**Work instructions:** In the listing below, find the line containing "pone a la completa" and the line containing "exageradas o excesivas, los". Repeat exactly those two lines and every line between them.
■ ■ ■ ■ ■ ■ ■
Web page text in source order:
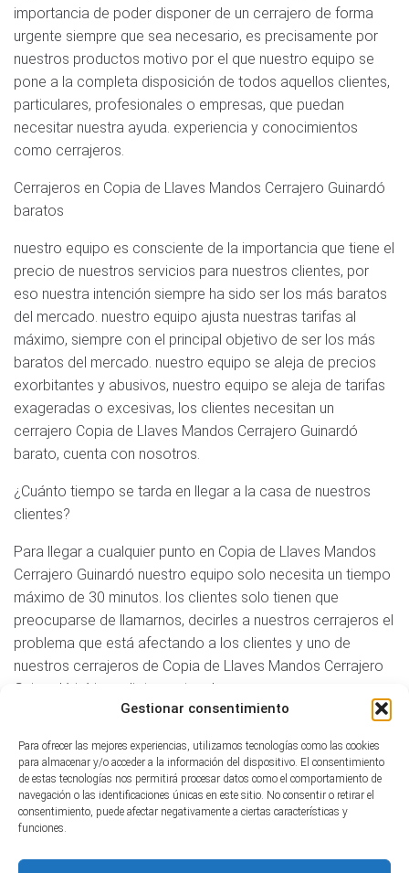
Gestionar consentimiento
Para ofrecer las mejores experiencias, utilizamos tecnologías como las cookies
para almacenar y/o acceder a la información del dispositivo. El consentimiento
de estas tecnologías nos permitirá procesar datos como el comportamiento de
navegación o las identificaciones únicas en este sitio. No consentir o retirar el
consentimiento, puede afectar negativamente a ciertas características y
funciones.
importancia de poder disponer de un cerrajero de forma
urgente siempre que sea necesario, es precisamente por
nuestros productos motivo por el que nuestro equipo se
pone a la completa disposición de todos aquellos clientes,
particulares, profesionales o empresas, que puedan
necesitar nuestra ayuda. experiencia y conocimientos
como cerrajeros.
Cerrajeros en Copia de Llaves Mandos Cerrajero Guinardó
baratos
nuestro equipo es consciente de la importancia que tiene el
precio de nuestros servicios para nuestros clientes, por
eso nuestra intención siempre ha sido ser los más baratos
del mercado. nuestro equipo ajusta nuestras tarifas al
máximo, siempre con el principal objetivo de ser los más
baratos del mercado. nuestro equipo se aleja de precios
exorbitantes y abusivos, nuestro equipo se aleja de tarifas
exageradas o excesivas, los clientes necesitan un
cerrajero Copia de Llaves Mandos Cerrajero Guinardó
barato, cuenta con nosotros.
¿Cuánto tiempo se tarda en llegar a la casa de nuestros
clientes?
Para llegar a cualquier punto en Copia de Llaves Mandos
Cerrajero Guinardó nuestro equipo solo necesita un tiempo
máximo de 30 minutos. los clientes solo tienen que
preocuparse de llamarnos, decirles a nuestros cerrajeros el
problema que está afectando a los clientes y uno de
nuestros cerrajeros de Copia de Llaves Mandos Cerrajero
Guinardó irá inmediatamente a la casa, empresa o
dirección indicada de nuestros clientes para poder atender
necesitar. La velocidad es una de nuestras claras virtudes.
4/5 - (2 votos)
■ ■ ■ ■ ■ ■ ■
**Task result:**
pone a la completa disposición de todos aquellos clientes,
particulares, profesionales o empresas, que puedan
necesitar nuestra ayuda. experiencia y conocimientos
como cerrajeros.
Cerrajeros en Copia de Llaves Mandos Cerrajero Guinardó
baratos
nuestro equipo es consciente de la importancia que tiene el
precio de nuestros servicios para nuestros clientes, por
eso nuestra intención siempre ha sido ser los más baratos
del mercado. nuestro equipo ajusta nuestras tarifas al
máximo, siempre con el principal objetivo de ser los más
baratos del mercado. nuestro equipo se aleja de precios
exorbitantes y abusivos, nuestro equipo se aleja de tarifas
exageradas o excesivas, los clientes necesitan un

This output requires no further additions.